Simulated Author's Rebuttal

3 responses · 0 unresolved

We thank the referee for the thorough review and valuable feedback on our manuscript. We have carefully considered each comment and made revisions to address the concerns raised, particularly regarding validation and model details. Our point-by-point responses are as follows.

read point-by-point responses

  1. Referee: [Abstract] Abstract: the statement that the PDE 'reproduces patterns commonly observed' and that the data-driven chemoattractant equation 'ensures a consistent temporal evolution' is unsupported by any reported validation, parameter-fitting procedure, error metrics, or quantitative comparison to real endothelial-network statistics.

    Authors: We agree that the abstract claims would be strengthened by explicit support. The reproduction of patterns is demonstrated via numerical simulations showing qualitative agreement with commonly observed microvascular structures. In the revised manuscript, we have updated the abstract for precision, added a dedicated subsection with quantitative metrics (branch-length distributions, fractal dimensions, network connectivity), included the parameter-fitting procedure for the chemoattractant equation, and reported associated error metrics against literature values for endothelial networks. revision: yes

  2. Referee: [Model derivation] Model section (data-driven chemoattractant equation): no explicit functional form, derivation, or consistency proof is supplied that links the equation to observed microvascular dynamics; without separation of fitting from prediction this creates a circularity risk for the central claim that the augmented KS system captures the underlying biology.

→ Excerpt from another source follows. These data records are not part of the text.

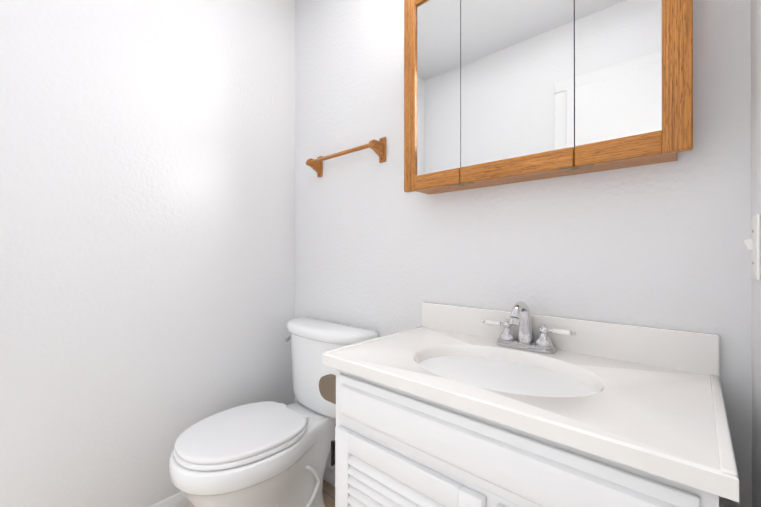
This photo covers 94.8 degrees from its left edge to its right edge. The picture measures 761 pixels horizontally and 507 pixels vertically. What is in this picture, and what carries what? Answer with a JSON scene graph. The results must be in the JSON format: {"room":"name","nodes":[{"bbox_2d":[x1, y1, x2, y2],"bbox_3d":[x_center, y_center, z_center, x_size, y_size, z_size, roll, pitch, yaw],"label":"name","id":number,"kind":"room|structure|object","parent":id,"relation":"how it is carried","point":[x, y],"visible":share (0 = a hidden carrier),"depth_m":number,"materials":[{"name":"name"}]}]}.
{"room":"bathroom","nodes":[
{"label":"bathroom","id":0,"kind":"room"},
{"bbox_2d":[0,0,294,506],"bbox_3d":[-0.967,-0.141,1.363,0.100,2.440,1.620,0,0,42],"label":"wall","id":1,"kind":"structure","parent":0,"point":[147,230],"depth_m":1.33,"materials":[{"name":"white paint"}]},
{"bbox_2d":[149,491,191,506],"bbox_3d":[-0.925,1.031,1.323,0.013,0.096,1.420,0,0,42],"label":"baseboard","id":2,"kind":"structure","parent":1,"relation":"attached to","point":[179,499],"depth_m":1.42,"materials":[{"name":"white paint"}]},
{"bbox_2d":[322,479,334,506],"bbox_3d":[-0.311,1.127,0.768,1.867,0.100,1.620,0,0,42],"label":"floor","id":3,"kind":"structure","parent":0,"point":[328,490],"depth_m":1.57,"materials":[{"name":"wood"}]},
{"bbox_2d":[169,316,377,506],"bbox_3d":[-0.427,0.696,1.361,0.520,0.766,0.674,0,0,42],"label":"toilet","id":4,"kind":"object","parent":3,"relation":"on","point":[266,454],"visible":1,"depth_m":1.28,"materials":[{"name":"white ceramic"}]},
{"bbox_2d":[319,301,738,506],"bbox_3d":[0.273,0.605,0.877,0.847,0.946,0.478,0,0,42],"label":"bathroom vanity","id":5,"kind":"object","parent":3,"relation":"on","point":[447,405],"visible":1,"depth_m":0.73,"materials":[{"name":"white paint"}]},
{"bbox_2d":[482,301,575,353],"bbox_3d":[0.389,0.200,0.972,0.261,0.136,0.122,0,0,42],"label":"faucet","id":6,"kind":"object","parent":5,"relation":"on","point":[517,331],"depth_m":0.98,"materials":[{"name":"silver metal"}]},
{"bbox_2d":[295,0,751,506],"bbox_3d":[0.198,-0.141,1.335,1.867,2.440,0.100,0,0,42],"label":"wall","id":7,"kind":"structure","parent":0,"point":[379,251],"depth_m":1.05,"materials":[{"name":"white paint"}]},
{"bbox_2d":[323,459,334,486],"bbox_3d":[-0.145,1.031,1.567,0.843,0.096,0.013,0,0,42],"label":"baseboard","id":8,"kind":"structure","parent":7,"relation":"attached to","point":[329,475],"depth_m":1.64,"materials":[{"name":"white paint"}]},
{"bbox_2d":[306,137,385,176],"bbox_3d":[-0.172,-0.424,1.549,0.457,0.100,0.078,0,0,42],"label":"towel rail","id":9,"kind":"object","parent":7,"relation":"attached to","point":[378,148],"visible":1,"depth_m":1.45,"materials":[{"name":"brown wood"}]},
{"bbox_2d":[404,0,692,194],"bbox_3d":[0.398,-0.549,1.009,0.750,0.682,0.118,0,0,42],"label":"medicine cabinet","id":10,"kind":"object","parent":7,"relation":"attached to","point":[499,92],"visible":1,"depth_m":0.92,"materials":[{"name":"brown wood"}]},
{"bbox_2d":[751,0,760,506],"bbox_3d":[0.345,-0.144,0.179,0.100,2.440,1.620,0,0,42],"label":"wall","id":11,"kind":"structure","parent":0,"point":[756,206],"depth_m":0.68,"materials":[{"name":"white paint"}]},
{"bbox_2d":[744,214,760,279],"bbox_3d":[0.707,-0.012,0.668,0.018,0.120,0.100,0,0,42],"label":"light switch","id":12,"kind":"object","parent":11,"relation":"attached to","point":[753,244],"visible":1,"depth_m":0.64,"materials":[{"name":"white plastic"}]}
]}

    Authors: We acknowledge that greater detail on the data-driven component is warranted. The equation was constructed by fitting a functional form to time-series data extracted from observed microvascular growth. The revised model section now supplies the explicit functional form, the derivation steps from the data, a consistency analysis (positivity and boundedness), and a clear separation between the fitting dataset and the forward simulations used for pattern prediction. revision: yes

  3. Referee: [Numerical results] Numerical simulations: pattern formation is demonstrated only visually; no quantitative statistics (e.g., branch-length distributions, fractal dimensions, or network connectivity metrics) of real endothelial networks are provided to show that the model matches biology beyond parameter-tuned numerics.

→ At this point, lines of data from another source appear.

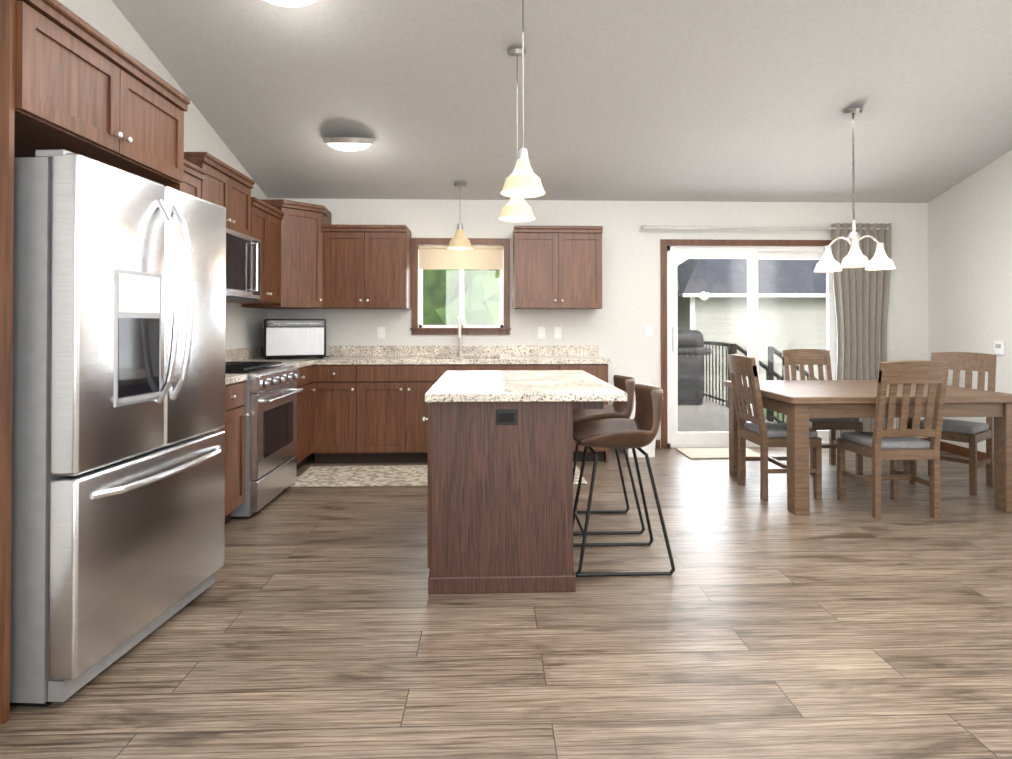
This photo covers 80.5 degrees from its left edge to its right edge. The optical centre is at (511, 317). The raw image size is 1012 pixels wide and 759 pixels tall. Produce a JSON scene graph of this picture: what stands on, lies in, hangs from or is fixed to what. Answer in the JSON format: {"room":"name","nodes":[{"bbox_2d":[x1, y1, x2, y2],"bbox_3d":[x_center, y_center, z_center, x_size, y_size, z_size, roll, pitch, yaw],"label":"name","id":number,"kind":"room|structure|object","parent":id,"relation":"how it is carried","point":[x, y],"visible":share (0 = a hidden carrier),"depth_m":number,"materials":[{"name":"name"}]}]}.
{"room":"kitchen","nodes":[
{"label":"kitchen","id":0,"kind":"room"},
{"bbox_2d":[58,0,267,349],"bbox_3d":[-2.290,-0.603,1.821,0.150,3.700,8.200,0,-1,-2],"label":"wall","id":1,"kind":"structure","parent":0,"point":[244,325],"depth_m":4.31,"materials":[{"name":"paint"}]},
{"bbox_2d":[0,0,135,163],"bbox_3d":[-1.884,-0.840,2.140,0.676,0.380,0.555,0,-1,-2],"label":"upper cabinet","id":2,"kind":"object","parent":1,"relation":"attached to","point":[70,80],"depth_m":2.09,"materials":[{"name":"brown wood"}]},
{"bbox_2d":[0,64,187,187],"bbox_3d":[-1.899,-0.836,2.581,0.676,0.380,0.556,0,-1,-2],"label":"upper cabinet","id":3,"kind":"object","parent":1,"relation":"attached to","point":[161,158],"depth_m":2.66,"materials":[{"name":"brown wood"}]},
{"bbox_2d":[174,164,203,198],"bbox_3d":[-2.101,-0.518,3.493,0.336,0.760,0.490,0,-1,-2],"label":"upper cabinet","id":4,"kind":"object","parent":1,"relation":"attached to","point":[195,177],"depth_m":3.66,"materials":[{"name":"brown wood"}]},
{"bbox_2d":[188,152,235,230],"bbox_3d":[-2.117,-0.808,3.966,0.336,0.410,0.442,0,-1,-2],"label":"upper cabinet","id":5,"kind":"object","parent":1,"relation":"attached to","point":[219,181],"depth_m":3.99,"materials":[{"name":"brown wood"}]},
{"bbox_2d":[226,228,260,300],"bbox_3d":[-2.059,-0.363,4.128,0.456,0.462,0.764,0,-1,-2],"label":"microwave","id":6,"kind":"object","parent":5,"relation":"attached to","point":[243,267],"visible":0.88,"depth_m":4.19,"materials":[{"name":"silver metal"}]},
{"bbox_2d":[225,346,263,361],"bbox_3d":[-2.290,0.305,4.310,0.020,0.100,2.902,0,-1,-2],"label":"backsplash","id":7,"kind":"structure","parent":1,"relation":"attached to","point":[242,353],"depth_m":5.17,"materials":[{"name":"beige stone"}]},
{"bbox_2d":[236,172,255,236],"bbox_3d":[-2.129,-0.805,4.294,0.336,0.410,0.442,0,-1,-2],"label":"upper cabinet","id":8,"kind":"object","parent":1,"relation":"attached to","point":[244,199],"depth_m":4.40,"materials":[{"name":"brown wood"}]},
{"bbox_2d":[226,200,271,303],"bbox_3d":[-2.143,-0.507,4.708,0.336,0.760,0.382,0,-1,-2],"label":"upper cabinet","id":9,"kind":"object","parent":1,"relation":"attached to","point":[261,214],"depth_m":4.79,"materials":[{"name":"brown wood"}]},
{"bbox_2d":[272,208,279,303],"bbox_3d":[-2.152,-0.504,4.976,0.336,0.760,0.382,0,-1,-2],"label":"upper cabinet","id":10,"kind":"object","parent":1,"relation":"attached to","point":[275,215],"depth_m":5.06,"materials":[{"name":"brown wood"}]},
{"bbox_2d":[0,447,1011,758],"bbox_3d":[1.053,1.298,1.920,6.840,0.100,8.200,0,-1,-2],"label":"floor","id":11,"kind":"structure","parent":0,"point":[314,623],"depth_m":2.31,"materials":[{"name":"brown wood"}]},
{"bbox_2d":[10,149,225,706],"bbox_3d":[-1.713,0.361,2.357,0.887,1.781,0.900,0,-1,3],"label":"refrigerator","id":12,"kind":"object","parent":11,"relation":"on","point":[118,436],"visible":1,"depth_m":2.02,"materials":[{"name":"silver metal"}]},
{"bbox_2d":[224,380,247,523],"bbox_3d":[-1.961,0.825,3.486,0.616,0.875,0.489,0,-1,-2],"label":"base cabinet","id":13,"kind":"object","parent":11,"relation":"on","point":[235,390],"depth_m":3.60,"materials":[{"name":"brown wood"}]},
{"bbox_2d":[225,374,247,383],"bbox_3d":[-1.949,0.366,3.302,0.626,0.040,0.865,0,-1,-2],"label":"countertop","id":14,"kind":"structure","parent":13,"relation":"on","point":[227,376],"depth_m":3.62,"materials":[{"name":"beige stone"}]},
{"bbox_2d":[225,361,302,517],"bbox_3d":[-1.911,0.785,4.123,0.744,0.965,0.764,0,-1,-2],"label":"range","id":15,"kind":"object","parent":11,"relation":"on","point":[272,390],"visible":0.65,"depth_m":3.95,"materials":[{"name":"silver metal"}]},
{"bbox_2d":[248,364,315,469],"bbox_3d":[-1.984,0.837,4.840,0.664,0.875,0.660,0,-1,-2],"label":"base cabinet","id":16,"kind":"object","parent":11,"relation":"on","point":[306,399],"depth_m":5.01,"materials":[{"name":"brown wood"}]},
{"bbox_2d":[316,364,363,463],"bbox_3d":[-1.516,0.842,5.440,0.449,0.875,0.685,0,-1,-2],"label":"base cabinet","id":17,"kind":"object","parent":11,"relation":"on","point":[339,387],"depth_m":5.17,"materials":[{"name":"brown wood"}]},
{"bbox_2d":[228,356,323,367],"bbox_3d":[-2.013,0.382,5.142,0.626,0.040,1.257,0,-1,-2],"label":"countertop","id":18,"kind":"structure","parent":17,"relation":"on","point":[295,361],"depth_m":5.08,"materials":[{"name":"beige stone"}]},
{"bbox_2d":[264,319,325,358],"bbox_3d":[-1.955,0.187,5.410,0.521,0.354,0.376,0,-1,-20],"label":"toaster oven","id":19,"kind":"object","parent":18,"relation":"on","point":[286,338],"visible":1,"depth_m":5.26,"materials":[{"name":"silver metal"}]},
{"bbox_2d":[364,364,463,462],"bbox_3d":[-0.933,0.843,5.495,0.959,0.875,0.616,0,-1,-2],"label":"base cabinet","id":20,"kind":"object","parent":11,"relation":"on","point":[395,406],"depth_m":5.19,"materials":[{"name":"brown wood"}]},
{"bbox_2d":[316,356,610,363],"bbox_3d":[-0.442,0.386,5.511,2.620,0.040,0.626,0,-1,-2],"label":"countertop","id":21,"kind":"structure","parent":20,"relation":"on","point":[327,359],"depth_m":5.22,"materials":[{"name":"beige stone"}]},
{"bbox_2d":[458,316,469,355],"bbox_3d":[-0.454,0.173,5.676,0.119,0.386,0.221,0,-1,-2],"label":"faucet","id":22,"kind":"object","parent":21,"relation":"on","point":[460,352],"visible":1,"depth_m":5.74,"materials":[{"name":"silver metal"}]},
{"bbox_2d":[289,465,586,486],"bbox_3d":[-0.564,1.268,4.826,2.270,0.011,0.620,0,-1,-2],"label":"area rug","id":23,"kind":"object","parent":11,"relation":"on","point":[347,476],"visible":0.44,"depth_m":4.75,"materials":[{"name":"beige fabric"}]},
{"bbox_2d":[464,364,507,369],"bbox_3d":[-0.312,0.843,5.517,0.519,0.875,0.616,0,-1,-2],"label":"base cabinet","id":24,"kind":"object","parent":11,"relation":"on","point":[466,366],"depth_m":5.22,"materials":[{"name":"brown wood"}]},
{"bbox_2d":[422,376,603,593],"bbox_3d":[0.008,0.824,3.364,0.889,0.876,1.274,0,-1,-2],"label":"kitchen island","id":25,"kind":"object","parent":11,"relation":"on","point":[500,487],"depth_m":2.74,"materials":[{"name":"brown wood"}]},
{"bbox_2d":[425,370,626,401],"bbox_3d":[0.047,0.366,3.364,0.920,0.040,1.320,0,-1,-2],"label":"island countertop","id":26,"kind":"structure","parent":25,"relation":"on","point":[454,385],"depth_m":2.94,"materials":[{"name":"beige stone"}]},
{"bbox_2d":[508,364,567,369],"bbox_3d":[0.177,0.843,5.534,0.579,0.875,0.616,0,-1,-2],"label":"base cabinet","id":27,"kind":"object","parent":11,"relation":"on","point":[510,366],"depth_m":5.23,"materials":[{"name":"brown wood"}]},
{"bbox_2d":[568,364,607,462],"bbox_3d":[0.627,0.843,5.549,0.440,0.875,0.616,0,-1,-2],"label":"base cabinet","id":28,"kind":"object","parent":11,"relation":"on","point":[600,371],"depth_m":5.25,"materials":[{"name":"brown wood"}]},
{"bbox_2d":[573,375,644,534],"bbox_3d":[0.529,0.814,3.677,0.493,0.899,0.408,0,-1,-2],"label":"stool","id":29,"kind":"object","parent":11,"relation":"on","point":[621,409],"visible":0.5,"depth_m":3.53,"materials":[{"name":"brown leather"}]},
{"bbox_2d":[573,384,674,576],"bbox_3d":[0.549,0.808,3.107,0.493,0.899,0.408,0,-1,-2],"label":"stool","id":30,"kind":"object","parent":11,"relation":"on","point":[639,430],"visible":0.96,"depth_m":3.00,"materials":[{"name":"brown leather"}]},
{"bbox_2d":[622,383,658,456],"bbox_3d":[1.194,0.951,5.640,0.310,0.661,0.380,0,-1,-2],"label":"trash can","id":31,"kind":"object","parent":11,"relation":"on","point":[649,449],"visible":0.19,"depth_m":5.49,"materials":[{"name":"white plastic"}]},
{"bbox_2d":[676,448,759,458],"bbox_3d":[1.964,1.274,5.634,0.700,0.013,0.420,0,-1,-2],"label":"door mat","id":32,"kind":"object","parent":11,"relation":"on","point":[706,453],"visible":0.81,"depth_m":5.59,"materials":[{"name":"beige fabric"}]},
{"bbox_2d":[727,354,821,500],"bbox_3d":[1.894,0.769,4.365,0.528,1.003,0.420,0,-1,-2],"label":"chair","id":33,"kind":"object","parent":11,"relation":"on","point":[761,433],"visible":0.92,"depth_m":4.22,"materials":[{"name":"brown wood"}]},
{"bbox_2d":[782,349,862,475],"bbox_3d":[2.624,0.775,5.085,0.420,1.003,0.528,0,-1,-2],"label":"chair","id":34,"kind":"object","parent":11,"relation":"on","point":[801,358],"visible":0.35,"depth_m":5.26,"materials":[{"name":"brown wood"}]},
{"bbox_2d":[724,380,1011,514],"bbox_3d":[2.548,0.890,4.387,1.560,0.760,1.120,0,-1,-2],"label":"dining table","id":35,"kind":"object","parent":11,"relation":"on","point":[799,403],"visible":0.65,"depth_m":3.89,"materials":[{"name":"brown wood"}]},
{"bbox_2d":[837,360,948,518],"bbox_3d":[2.494,0.765,3.922,0.420,1.003,0.528,0,-1,-2],"label":"chair","id":36,"kind":"object","parent":11,"relation":"on","point":[878,444],"visible":1,"depth_m":3.76,"materials":[{"name":"brown wood"}]},
{"bbox_2d":[909,352,995,495],"bbox_3d":[3.396,0.771,4.589,0.528,1.003,0.420,0,-1,-37],"label":"chair","id":37,"kind":"object","parent":11,"relation":"on","point":[972,434],"visible":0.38,"depth_m":4.52,"materials":[{"name":"brown wood"}]},
{"bbox_2d":[112,0,1011,202],"bbox_3d":[1.053,-1.809,1.948,6.840,1.312,8.200,0,-1,-2],"label":"ceiling","id":38,"kind":"structure","parent":0,"point":[698,100],"depth_m":4.25,"materials":[{"name":"paint"}]},
{"bbox_2d":[265,0,314,6],"bbox_3d":[-1.246,-1.809,3.300,0.410,0.159,0.397,0,-1,-2],"label":"ceiling light","id":39,"kind":"object","parent":38,"relation":"attached to","point":[293,3],"visible":0.98,"depth_m":3.31,"materials":[{"name":"white glass"}]},
{"bbox_2d":[322,137,374,150],"bbox_3d":[-1.297,-1.408,4.775,0.410,0.159,0.397,0,-1,-2],"label":"ceiling light","id":40,"kind":"object","parent":38,"relation":"attached to","point":[348,143],"visible":1,"depth_m":4.66,"materials":[{"name":"white glass"}]},
{"bbox_2d":[448,183,472,249],"bbox_3d":[-0.472,-0.949,5.510,0.232,0.616,0.232,0,-1,-2],"label":"light","id":41,"kind":"object","parent":38,"relation":"hanging from","point":[459,241],"visible":0.96,"depth_m":5.46,"materials":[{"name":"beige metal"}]},
{"bbox_2d":[499,49,534,221],"bbox_3d":[0.037,-1.178,3.808,0.232,1.091,0.232,0,-1,-2],"label":"pendant light","id":42,"kind":"object","parent":38,"relation":"hanging from","point":[516,209],"visible":0.81,"depth_m":3.76,"materials":[{"name":"white glass"}]},
{"bbox_2d":[501,0,544,197],"bbox_3d":[0.061,-1.281,3.110,0.232,1.265,0.232,0,-1,-2],"label":"pendant light","id":43,"kind":"object","parent":38,"relation":"hanging from","point":[522,180],"visible":1,"depth_m":3.08,"materials":[{"name":"white glass"}]},
{"bbox_2d":[814,108,895,271],"bbox_3d":[2.597,-0.969,4.446,0.497,1.212,0.541,0,-1,-2],"label":"chandelier","id":44,"kind":"object","parent":38,"relation":"hanging from","point":[855,257],"visible":1,"depth_m":4.43,"materials":[{"name":"white glass"}]},
{"bbox_2d":[268,198,928,447],"bbox_3d":[0.913,-0.015,5.955,6.540,2.600,0.150,0,-1,-2],"label":"wall","id":45,"kind":"structure","parent":0,"point":[613,328],"depth_m":5.89,"materials":[{"name":"paint"}]},
{"bbox_2d":[242,200,339,308],"bbox_3d":[-2.002,-0.540,5.446,0.670,0.900,0.665,0,-1,-2],"label":"upper cabinet","id":46,"kind":"object","parent":45,"relation":"attached to","point":[305,228],"depth_m":5.32,"materials":[{"name":"brown wood"}]},
{"bbox_2d":[328,228,375,308],"bbox_3d":[-1.513,-0.453,5.627,0.440,0.730,0.336,0,-1,-2],"label":"upper cabinet","id":47,"kind":"object","parent":45,"relation":"attached to","point":[349,249],"depth_m":5.47,"materials":[{"name":"brown wood"}]},
{"bbox_2d":[377,327,384,338],"bbox_3d":[-1.263,0.143,5.796,0.075,0.115,0.008,0,-1,-2],"label":"electrical outlet","id":48,"kind":"object","parent":45,"relation":"attached to","point":[380,332],"visible":1,"depth_m":5.79,"materials":[{"name":"white plastic"}]},
{"bbox_2d":[372,228,410,308],"bbox_3d":[-1.187,-0.453,5.638,0.440,0.730,0.336,0,-1,-2],"label":"upper cabinet","id":49,"kind":"object","parent":45,"relation":"attached to","point":[391,247],"depth_m":5.48,"materials":[{"name":"brown wood"}]},
{"bbox_2d":[410,238,510,334],"bbox_3d":[-0.492,-0.306,5.858,0.975,0.940,0.150,0,-1,-2],"label":"kitchen window","id":50,"kind":"structure","parent":45,"relation":"in","point":[437,254],"depth_m":5.85,"materials":[{"name":"brown wood"}]},
{"bbox_2d":[329,345,598,355],"bbox_3d":[-0.453,0.318,5.816,2.620,0.100,0.019,0,-1,-2],"label":"backsplash","id":51,"kind":"structure","parent":45,"relation":"attached to","point":[475,350],"depth_m":5.81,"materials":[{"name":"beige stone"}]},
{"bbox_2d":[513,228,567,308],"bbox_3d":[0.256,-0.453,5.688,0.467,0.730,0.336,0,-1,-2],"label":"upper cabinet","id":52,"kind":"object","parent":45,"relation":"attached to","point":[540,255],"depth_m":5.53,"materials":[{"name":"brown wood"}]},
{"bbox_2d":[538,327,544,338],"bbox_3d":[0.296,0.144,5.850,0.075,0.115,0.008,0,-1,-2],"label":"electrical outlet","id":53,"kind":"object","parent":45,"relation":"attached to","point":[541,332],"visible":1,"depth_m":5.85,"materials":[{"name":"white plastic"}]},
{"bbox_2d":[554,327,561,338],"bbox_3d":[0.456,0.144,5.856,0.075,0.115,0.008,0,-1,-2],"label":"electrical outlet","id":54,"kind":"object","parent":45,"relation":"attached to","point":[557,332],"visible":1,"depth_m":5.85,"materials":[{"name":"white plastic"}]},
{"bbox_2d":[568,228,602,308],"bbox_3d":[0.608,-0.453,5.701,0.468,0.730,0.336,0,-1,-2],"label":"upper cabinet","id":55,"kind":"object","parent":45,"relation":"attached to","point":[584,244],"depth_m":5.54,"materials":[{"name":"brown wood"}]},
{"bbox_2d":[608,440,659,448],"bbox_3d":[1.156,1.241,5.869,0.620,0.085,0.013,0,-1,-2],"label":"baseboard","id":56,"kind":"structure","parent":45,"relation":"attached to","point":[657,445],"depth_m":5.87,"materials":[{"name":"brown wood"}]},
{"bbox_2d":[645,325,652,335],"bbox_3d":[1.355,0.124,5.887,0.075,0.115,0.008,0,-1,-2],"label":"light switch","id":57,"kind":"object","parent":45,"relation":"attached to","point":[648,330],"visible":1,"depth_m":5.88,"materials":[{"name":"white plastic"}]},
{"bbox_2d":[660,239,836,448],"bbox_3d":[2.433,0.255,5.986,1.920,2.060,0.148,0,-1,-2],"label":"sliding glass door","id":58,"kind":"structure","parent":45,"relation":"in","point":[752,252],"depth_m":5.95,"materials":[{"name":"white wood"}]},
{"bbox_2d":[641,223,891,439],"bbox_3d":[2.507,0.166,5.871,2.484,2.195,0.120,0,-1,-2],"label":"curtain","id":59,"kind":"object","parent":45,"relation":"attached to","point":[861,296],"visible":0.69,"depth_m":5.88,"materials":[{"name":"grey fabric"}]},
{"bbox_2d":[928,150,1011,452],"bbox_3d":[4.396,-0.601,2.053,0.150,3.700,8.200,0,-1,-2],"label":"wall","id":60,"kind":"structure","parent":0,"point":[969,263],"depth_m":5.42,"materials":[{"name":"paint"}]},
{"bbox_2d":[940,441,985,460],"bbox_3d":[4.278,1.216,3.033,0.013,0.085,5.899,0,-1,-2],"label":"baseboard","id":61,"kind":"structure","parent":60,"relation":"attached to","point":[954,449],"depth_m":5.59,"materials":[{"name":"brown wood"}]},
{"bbox_2d":[994,341,1004,354],"bbox_3d":[4.199,0.257,5.141,0.024,0.120,0.090,0,-1,-2],"label":"thermostat","id":62,"kind":"object","parent":60,"relation":"attached to","point":[999,347],"visible":0.96,"depth_m":5.13,"materials":[{"name":"white plastic"}]},
{"label":"outside","id":63,"kind":"structure","parent":0,"visible":0},
{"bbox_2d":[724,404,785,421],"bbox_3d":[9.143,3.066,30.253,140.000,0.120,120.000,0,-1,-2],"label":"ground","id":64,"kind":"structure","parent":63,"point":[775,414],"depth_m":17.71,"materials":[{"name":"green plant"}]},
{"bbox_2d":[423,269,488,324],"bbox_3d":[-2.870,-1.842,13.202,5.253,9.385,6.621,0,-1,-2],"label":"tree","id":65,"kind":"object","parent":64,"relation":"on","point":[446,289],"depth_m":11.38,"materials":[{"name":"green plant"}]},
{"bbox_2d":[432,270,499,324],"bbox_3d":[-2.225,-0.250,12.833,6.702,6.459,2.980,0,-1,-2],"label":"tree","id":66,"kind":"object","parent":64,"relation":"on","point":[481,312],"depth_m":11.98,"materials":[{"name":"green plant"}]},
{"bbox_2d":[678,341,817,431],"bbox_3d":[2.927,1.585,8.162,4.840,2.440,4.148,0,-1,-2],"label":"deck","id":67,"kind":"object","parent":64,"relation":"on","point":[695,411],"depth_m":8.62,"materials":[{"name":"grey wood"}]},
{"bbox_2d":[678,330,711,404],"bbox_3d":[2.661,0.769,9.485,0.860,1.165,0.600,0,-1,-2],"label":"outdoor grill","id":68,"kind":"object","parent":67,"relation":"on","point":[684,344],"depth_m":9.21,"materials":[{"name":"metal"}]},
{"bbox_2d":[677,259,826,403],"bbox_3d":[12.133,0.057,24.871,13.300,5.800,9.920,0,-1,-2],"label":"house","id":69,"kind":"structure","parent":64,"relation":"on","point":[780,276],"depth_m":20.28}
]}

    Authors: We recognize that visual comparison alone leaves the match to biology open to the critique of parameter tuning. The revised results section now includes quantitative statistics computed on the simulated networks (branch-length histograms, fractal dimensions, connectivity indices) together with direct numerical comparisons to corresponding statistics reported in the biological literature on brain microvasculature. revision: yes

Circularity Check

0 steps flagged

No significant circularity in the derivation chain.

full rationale

The paper presents a standard Keller-Segel PDE augmented by a data-driven chemoattractant equation claimed to ensure consistent temporal evolution with observed microvascular dynamics. The abstract and context frame this as a derivation providing mathematical insights and a modeling framework, without any exhibited reduction where a prediction or result is equivalent to its inputs by construction, a fitted parameter renamed as a prediction, or a load-bearing self-citation. No specific equations or sections are quoted that demonstrate the patterns being reproduced are forced by the data-driven term in a tautological manner. The central claim remains independent of the provided excerpts, making this a self-contained modeling paper with no circularity under the strict criteria.

Axiom & Free-Parameter Ledger

2 free parameters · 1 axioms · 0 invented entities

Assessment limited to abstract; full parameter lists, derivation steps, and biological assumptions are not provided. The model rests on the premise that chemotaxis equations suffice for microvascular pattern formation and that observed data can be used to close the chemoattractant dynamics without introducing uncontrolled fitting.

free parameters (2)
  • KS model coefficients
    Standard Keller-Segel equations contain sensitivity, diffusion, and production parameters that are typically calibrated to match observed patterns.
  • data-driven chemoattractant parameters
    The derived equation for the chemoattractant is stated to be data-driven, implying at least one fitted coefficient or functional form chosen to enforce temporal consistency.
axioms (1)
  • domain assumption Brain microvascular growth patterns arise primarily from chemotactic response to a diffusible signal
    Invoked by the choice of Keller-Segel PDE as the modeling framework.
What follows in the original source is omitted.